Let's look at a simple example for understanding.

In [None]:
a = np.array([5, 3, 2, 0, 1, 4])
np.argsort(a)

OK, so what is this array telling us?

1. The element at index = 3 is the first element in the sorted order (0 is the lowest value).
2. The element at index = 4 is the second element in the sorted order (1 is the next lowest value).
3. The element at index = 2 is the third element in the sorted order (2 is the next lowest value).
.......
4. The element at index = 0 is the largest element in the sorted order (5 is the highest value).

Does it sort float values in the same manner?

In [None]:
b = np.array([5.0, 3.0, 2.0, 0.0, 1.0, 4.0])
np.argsort(b)

What about strings?

In [None]:
c = np.array(['p','m','x','h','a','t'])
np.argsort(c)

Now let's look at a simple example. While this may seem fairly straightforward, conceptually, this is the types of exercise that you will see in the homework notebooks and on the exams.

**Requirement:**

What are the three largest values in an array?

Return a numpy array with these three values.

In [None]:
# intialize an array
a = np.array([68,43,2,100,54,5,12,76,23,37])
a

Using visual inspection, what are the three largest values?

1. Value = 100, at index 3.
2. Value = 76, at index 7.
3. Value = 68, at index 0.

In [None]:
# using argsort, get indices of the values, arranged in ascending order
np.argsort(a)

#### Recall slicing of arrays, for the cells below.

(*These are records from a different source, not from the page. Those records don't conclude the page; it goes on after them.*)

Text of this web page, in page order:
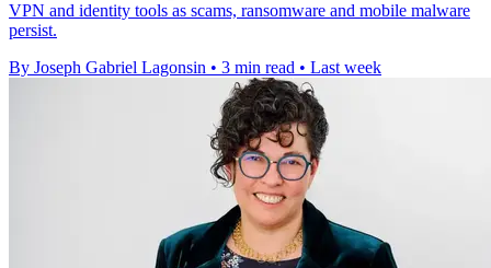
VPN and identity tools as scams, ransomware and mobile malware
persist.
By Joseph Gabriel Lagonsin • 3 min read • Last week
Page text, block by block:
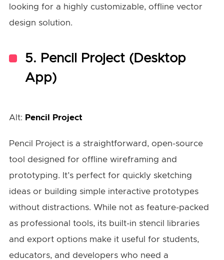
looking for a highly customizable, offline vector
design solution.
5. Pencil Project (Desktop
App)
Alt: Pencil Project
Pencil Project is a straightforward, open-source
tool designed for offline wireframing and
prototyping. It’s perfect for quickly sketching
ideas or building simple interactive prototypes
without distractions. While not as feature-packed
as professional tools, its built-in stencil libraries
and export options make it useful for students,
educators, and developers who need a
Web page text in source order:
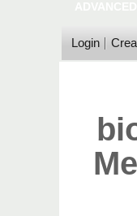
Login
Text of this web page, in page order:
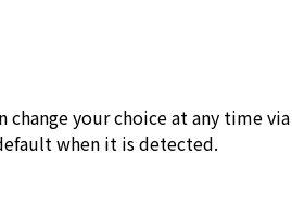
change your choice at any
when it is detected.
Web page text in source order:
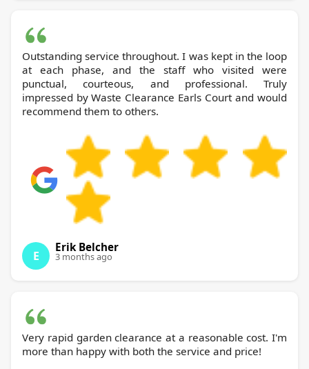
Outstanding service throughout. I was kept in the loop
at each phase, and the staff who visited were
punctual, courteous, and professional. Truly
impressed by Waste Clearance Earls Court and would
recommend them to others.
E
Erik Belcher
3 months ago
Very rapid garden clearance at a reasonable cost. I'm
more than happy with both the service and price!

We use square brackets to access subarrays with the slice notation, marked by the colon (:) character. The NumPy slicing syntax follows that of the standard Python list; to access a slice of an array x, use this:

**x[start:stop:step]**

If any of these are unspecified, they default to the values `start=0`, `stop=size of dimension`, `step=1`.


Good reference, go down about 1/3rd of the page:  https://jakevdp.github.io/PythonDataScienceHandbook/02.02-the-basics-of-numpy-arrays.html

In [None]:
# return three highest value index of array
# In the slice notation, we are telling it to return the last three values of the sort array,
# which are the indexes of the three largest values in the original array.
np.argsort(a)[-3::]

Note that in the above, we have included both sets of `colons` in the code `[::]`.

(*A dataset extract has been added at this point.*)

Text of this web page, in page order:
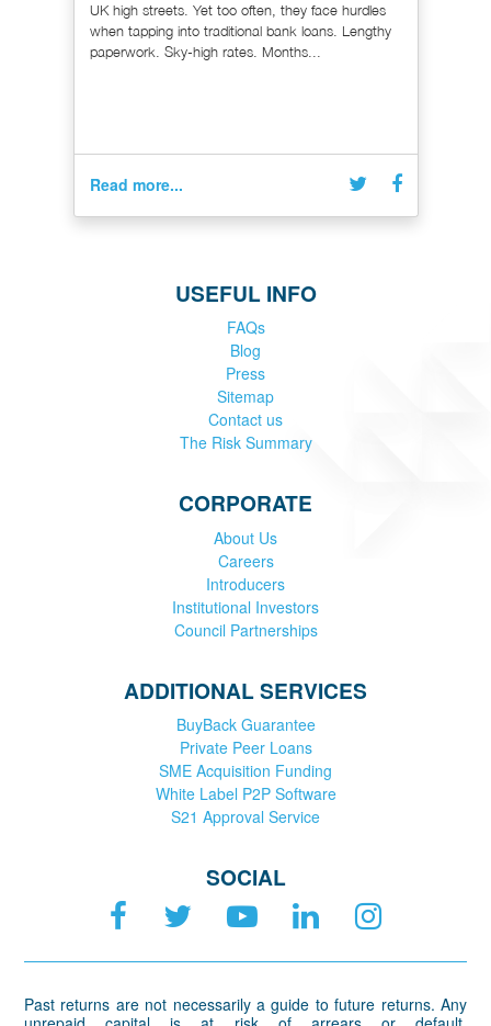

Because we are only defining the first part of the slice notation (give us the last three elements), we actually don't **NEED** the second colon.

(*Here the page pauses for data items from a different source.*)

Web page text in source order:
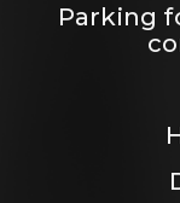
Parking
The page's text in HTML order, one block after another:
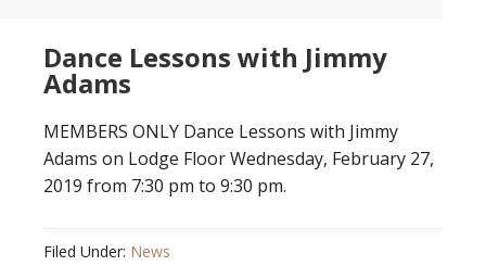
Dance Lessons with Jimmy
Adams
MEMBERS ONLY Dance Lessons with Jimmy
Adams on Lodge Floor Wednesday, February 27,
2019 from 7:30 pm to 9:30 pm.
Filed Under: News

So the two lines below are equivalent.

We are using the code with **BOTH COLONS** `[::]` for ease of understanding.

In [None]:
# the two lines of code below are equivalent
display(np.argsort(a)[-3::])
display(np.argsort(a)[-3:])

In [None]:
# Now let's arrange the sort array in ascending order of index, for the top three
# We are taking the array from the previous cell and using slice notation
# to sort the indexes in reverse order (step = -1)
# Note that we are still returning the indexes from the original array.
np.argsort(a)[-3::][::-1]

In [None]:
# Finally, let's return the 3 highest values from the original array
# Remember from the last step the we are returning, in sorted order, the
# indexes of the top three values.
# So all we are doing now is returning the values at those indexes.
a[np.argsort(a)[-3::][::-1]]

In [None]:
# This is the same as:
a[[3,7,0]]

### What are your questions on argsort()?